Constraints on cyclotron features and accretion regime in the high-mass X-ray binary 4U 1700-37 from NuSTAR

TL;DR

This study uses NuSTAR data to analyze the X-ray properties of 4U 1700-37, constraining its magnetic field and accretion regime, and assessing the presence of cyclotron features.

Contribution

It provides the first detailed spectral and timing analysis of 4U 1700-37 with NuSTAR, constraining magnetic field strength and accretion mode, and evaluating cyclotron feature significance.

Findings

No definitive cyclotron line detection.

Magnetic field estimated at 1.7–4.4 × 10^{12} G.

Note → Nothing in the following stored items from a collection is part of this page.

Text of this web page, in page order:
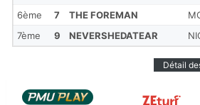
6ème
7 THE FOREMAN
7ème
9 NEVERSHEDATEAR
Détail
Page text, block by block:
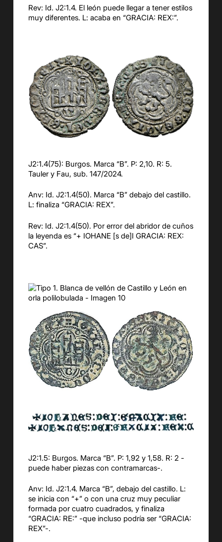
Rev: Id. J2:1.4. El león puede llegar a tener estilos
muy diferentes. L: acaba en “GRACIA: REX:”.
J2:1.4(75): Burgos. Marca “B”. P: 2,10. R: 5.
Tauler y Fau, sub. 147/2024.
Anv: Id. J2:1.4(50). Marca “B” debajo del castillo.
L: finaliza “GRACIA: REX”.
Rev: Id. J2:1.4(50). Por error del abridor de cuños
la leyenda es “+ IOHANE [s de]I GRACIA: REX:
CAS”.
J2:1.5: Burgos. Marca “B”. P: 1,92 y 1,58. R: 2 -
puede haber piezas con contramarcas-.
Anv: Id. J2:1.4. Marca “B”, debajo del castillo. L:
se inicia con “+” o con una cruz muy peculiar
formada por cuatro cuadrados, y finaliza
“GRACIA: RE:” -que incluso podría ser “GRACIA:
REX”-.
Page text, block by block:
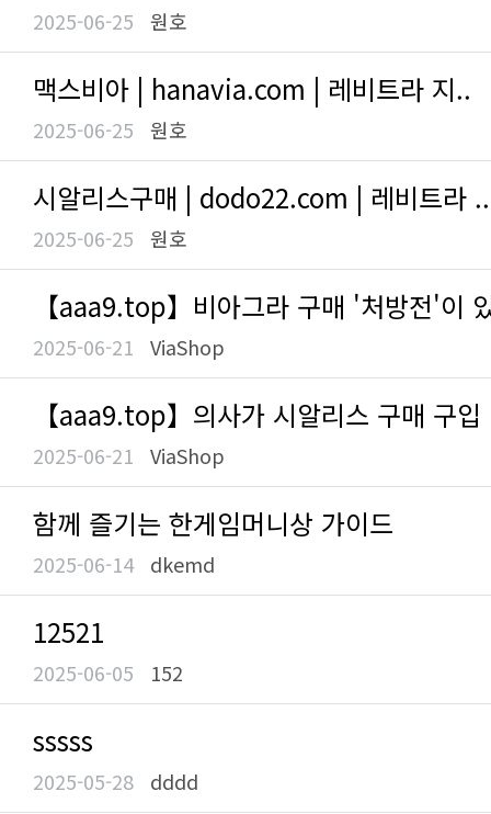
2025-06-25 원호
맥스비아 | hanavia.com | 레비트라 지..
2025-06-25 원호
시알리스구매 | dodo22.com | 레비트라 ..
2025-06-25 원호
【aaa9.tор】비아그라 구매 '처방전'이
2025-06-21 ViaShop
【aaa9.tор】의사가 시알리스 구매 구
2025-06-21 ViaShop
함께 즐기는 한게임머니상 가이드
2025-06-14 dkemd
12521
2025-06-05 152
sssss
2025-05-28 dddd

Supports quasi-spherical subsonic accretion regime.

Abstract

4U 1700-37 is a wind-fed high-mass X-ray binary hosting a compact object, likely a neutron star, accreting from O6.5 Iaf+ supergiant HD 153919. Coherent pulsations not firmly detected; magnetic field strength remains uncertain. We analyze NuSTAR observations to characterize hard X-ray timing and spectral properties, test robustness of candidate cyclotron features, and constrain magnetic field and accretion regime. We perform timing and spectral analysis of two observations, modeling spectra with continua used for accreting pulsars, and use simulations to assess significance of features. No coherent pulsations detected; pulsed fraction constrained below 1.5\%. Spectra are well described by absorbed blackbody plus cutoff power-law continuum, showing residuals around 20 keV and 40--50 keV. Features improve fits but do not constitute firm cyclotron detections. Intensity-resolved spectroscopy suggests possible shifts of apparent line centroid. Results favor neutron-star magnetic field of 1.7--4.4 $\times 10^{12}$ G and quasi-spherical subsonic accretion regime with equilibrium spin period $\sim 1.9$ ks. Analysis provides quantitative constraints on magnetic field and accretion physics, helping reconcile discrepant line-energy measurements.